When she says your name like some amusing piece of food in her teeth, it’s over
In Hear This, A.V. Club writers sing the praises of songs they know well—some inspired by a weekly theme and some not, but always songs worth hearing.
The words of singer-guitarist Blake Schwarzenbach are the primary reason Jawbreaker earned a place of honor in the Pantheon Of Emo. As a writer, Schwarzenbach can be sentimental without being syrupy, emotive but never histrionic—he uses plainspoken language to convey the profound. Those skills created some of Jawbreaker’s most memorable songs, but his perspective didn’t end when Jawbreaker broke up in 1996. When Schwarzenbach re-emerged with Jets To Brazil in 1999, the voice remained, even if the sound of the songs shifted.
Portraits of failed or failing relationships have always been Schwarzenbach’s forte—see Jawbreaker’s “Do You Still Hate Me?,” “Ache,” “Sluttering (May 4th),” and the tellingly entitled “I Love You So Much It’s Killing Us Both”—and Four Cornered Night, Jets To Brazil’s uneven second album, begins with another tellingly titled song: “You’re Having The Time Of My Life.” A million songs have been written about regret and relationships, but a giant gulf separates something like Cinderella’s “Don’t Know What You Got (Till It’s Gone)” and Schwarzenbach’s sharply written self-indictment.
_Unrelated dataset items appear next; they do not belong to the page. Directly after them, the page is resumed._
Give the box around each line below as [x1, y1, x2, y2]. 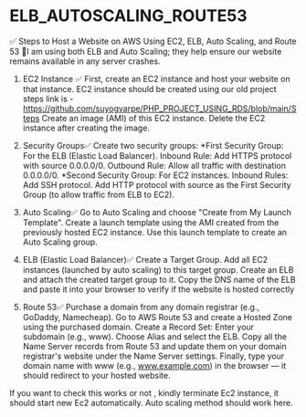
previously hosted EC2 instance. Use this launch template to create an [22, 226, 288, 237]
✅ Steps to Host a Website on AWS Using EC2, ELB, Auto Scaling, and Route [9, 36, 297, 47]
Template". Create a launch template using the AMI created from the [22, 216, 280, 228]
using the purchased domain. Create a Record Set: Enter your [22, 321, 254, 332]
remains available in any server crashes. [9, 56, 162, 67]
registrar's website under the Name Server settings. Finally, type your [22, 350, 285, 361]
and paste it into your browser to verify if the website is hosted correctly [22, 284, 295, 295]
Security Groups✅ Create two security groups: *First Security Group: [22, 140, 284, 151]
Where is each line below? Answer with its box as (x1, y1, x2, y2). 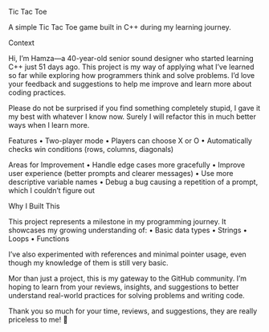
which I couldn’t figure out (8, 186, 95, 195)
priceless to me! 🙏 (8, 315, 68, 324)
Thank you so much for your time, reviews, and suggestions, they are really (8, 306, 258, 316)
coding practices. (8, 88, 67, 97)
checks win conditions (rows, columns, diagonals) (8, 145, 174, 154)
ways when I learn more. (8, 121, 90, 129)
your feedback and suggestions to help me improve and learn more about (8, 80, 252, 88)
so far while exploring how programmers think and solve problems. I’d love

The details make the Jets song stand out. It opens with a hypothetical future meeting, where this ex has “become a stranger again,” narrowing her gaze in his direction when she sees him “across the room of drunken revelry.” The song’s standout line arrives in the second verse: “When you say my name to me / Like some amusing piece of food between your teeth / Then I will know it’s completely over.”
It’s a funny line that characterizes the bouncy, light-hearted verses, but the song does a 180 in its choruses. The staccato guitar chords shift into two wistful notes chiming over a four-note progression, and Schwarzenbach sings the song’s refrain/statement of purpose: “There are things I’d like to say / So many things I’d like to change.”
And that’s really what it all comes down to: the acute pain of realizing you fucked up and that it’s too late to make amends. The song closes with a typical bit of wish fulfillment, imagining how events would proceed differently if he “had another last chance, and we met again for the first time”: “I would listen to your heart / I would start back at the start / There are things I’d like to say / So many things I’d like to change.”
With that, Schwarzenbach added another great broken-hearted song to his pile of them, and gave bummed out dumpees everywhere something to play on repeat while feeling sorry for/hating themselves. The greatness of “You’re Having The Time Of My Life” transcends all that, but it’s a punch in the gut all the same.